Dalam organisasi Islam moderat, mereka juga menyatakan bahwa hak asasi manusia, sebagaimana tercermin dalam organisasi mereka, mungkin sebagian merupakan bukti tesis westernisasi, namun mereka juga menunjukkan bahwa cara kerja mereka merupakan wujud konsistensi dengan ajaran-ajaran Islam. Pada satu sisi kegiatan organisasi mereka berlangsung dalam bingkai Islam,  sebaliknya, wacana hak asasi manusia di barat umumnya berlangsung dalam kerangka sekuler. Maka perlunya kesiapan organisasi mereka untuk terlibat dengan mereka yang sekuler, atau dukungan agama-agama lain. Juga tidak berarti bahwa komitmen ke hak asasi manusia universal atau nilai moral yang sama dari semua manusia tidak berlaku.  Apa yang nampak dalam praktik studi kasus organisasi muslim adalah bahwa apa yang disebut ide dan proses Barat tidak dipaksakan pada para anggota organisasi, karena tidak sepenuhnya dapat diterapkan dalam organisasinya. Kelompok sepenuhnya sadar dari apa yang mereka terima dan fitur mereka dalam merangkul. Mereka-pun mencampur dan mencocokkan apa yang mereka butuhkan dengan cara pragmatis.  Meski keinginan donor internasional (barat) melalui donasinya memiliki misi untuk bagaimana arah dan kebijakan ala barat dalam bentuk modernisasi pembangunan tetap ada, sebagaimana kemudian nampak dalam praktik-praktik LSM di negara maju yang mengesankan adanya bukti tesis westernisasi, namun mereka tidak seperti Barat.

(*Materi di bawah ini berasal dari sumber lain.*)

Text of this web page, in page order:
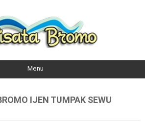
Menu
IJEN TUMPAK SEWU
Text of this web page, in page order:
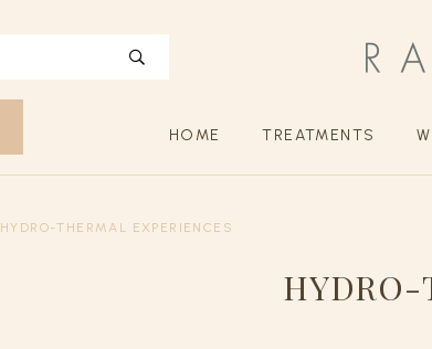
HOME TREATMENTS
HYDRO-THERMAL EXPERIENCES
HYDRO-
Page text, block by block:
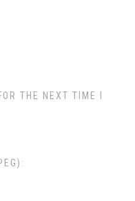
THE NEXT TIME I
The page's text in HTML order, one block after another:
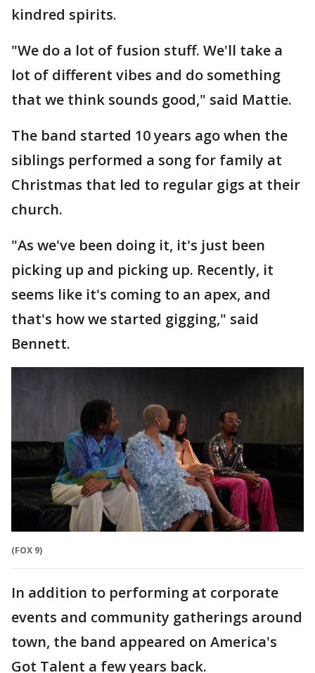
kindred spirits.
"We do a lot of fusion stuff. We'll take a
lot of different vibes and do something
that we think sounds good," said Mattie.
The band started 10 years ago when the
siblings performed a song for family at
Christmas that led to regular gigs at their
church.
"As we've been doing it, it's just been
picking up and picking up. Recently, it
seems like it's coming to an apex, and
that's how we started gigging," said
Bennett.
(FOX 9)
In addition to performing at corporate
events and community gatherings around
town, the band appeared on America's
Got Talent a few years back.
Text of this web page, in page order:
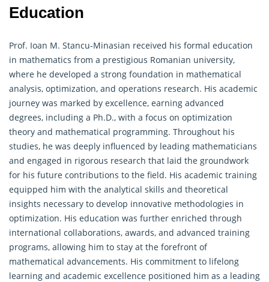
Education
Prof. Ioan M. Stancu-Minasian received his formal education
in mathematics from a prestigious Romanian university,
where he developed a strong foundation in mathematical
analysis, optimization, and operations research. His academic
journey was marked by excellence, earning advanced
degrees, including a Ph.D., with a focus on optimization
theory and mathematical programming. Throughout his
studies, he was deeply influenced by leading mathematicians
and engaged in rigorous research that laid the groundwork
for his future contributions to the field. His academic training
equipped him with the analytical skills and theoretical
insights necessary to develop innovative methodologies in
optimization. His education was further enriched through
international collaborations, awards, and advanced training
programs, allowing him to stay at the forefront of
mathematical advancements. His commitment to lifelong
learning and academic excellence positioned him as a leading
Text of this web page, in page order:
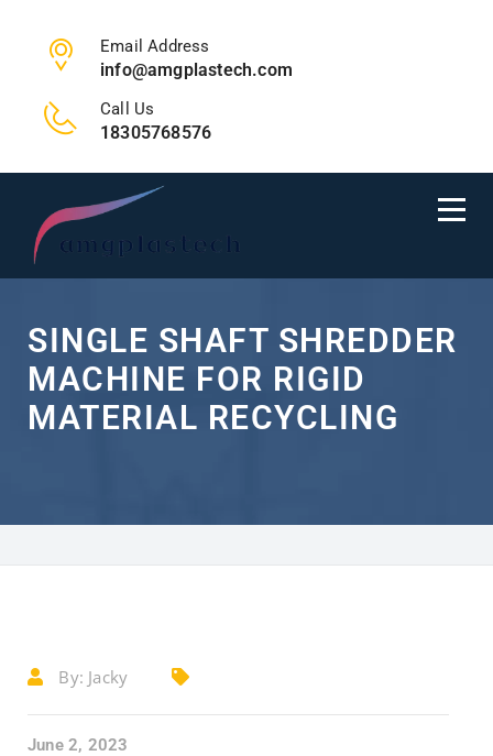
Email Address
info@amgplastech.com
Call Us
18305768576
SINGLE SHAFT SHREDDER
MACHINE FOR RIGID
MATERIAL RECYCLING
By: Jacky
June 2, 2023
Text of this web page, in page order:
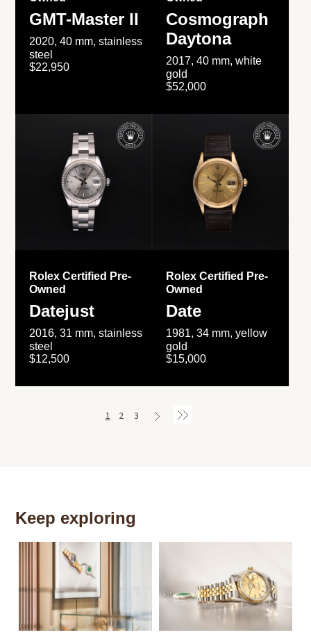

Maka upaya-upaya pengembangan masyarakat sebaiknya beroperasi dalam konteks Indonesia dan mensinergikan dengan kondisi maupun karakteristik serta adat istiadat masyarakat setempat.

Penutup
Berdasarkan ulasan artikel penelitian tentang tesis westernisasi pada pengembangan masyarakat di Indonesia, dapat disimpulkan sebagai berikut:
1.     Bahwa pendekatan dan proses yang berlangsung pada aktivitas organisasi yang diteliti tidak menerapkan gaya barat, sepenuhnya tidak dapat digeneralisasi untuk organisasi serupa di seluruh Indonesia.   Penerapan praktek-praktek pada kelompok-kelompok organisasi di Indonesia sangat kompleks dan beragam. Bahkan mungkin ada juga organisasi yang mengandalkan hampir sepenuhnya pada pendanaan internasional (barat), dengan segala konsekuensinya untuk mengikuti aturan main negara donor (proses dan pendekatan cara barat).
2.     Tidak dapat dipungkiri bahwa barat telah membawa banyak perubahan dalam segala aspek kehidupan, namun kemudian bahwa tidak setiap apa yang dapat diterapkan di dunia barat akan dapat pula diterapkan di Indonesia. Dalam konteks pengembangan masyarakat-pun secara pragmatis beberapa praktek 'Barat' tidak cukup untuk dapat diterapkan pada proyek pengembangan masyarakat di Indonesia.  maka hendaknya pendekatan community development  disinergikan dengan kondisi maupun nilai-nilai tradisional dan norma lokal masyarakat Indonesia.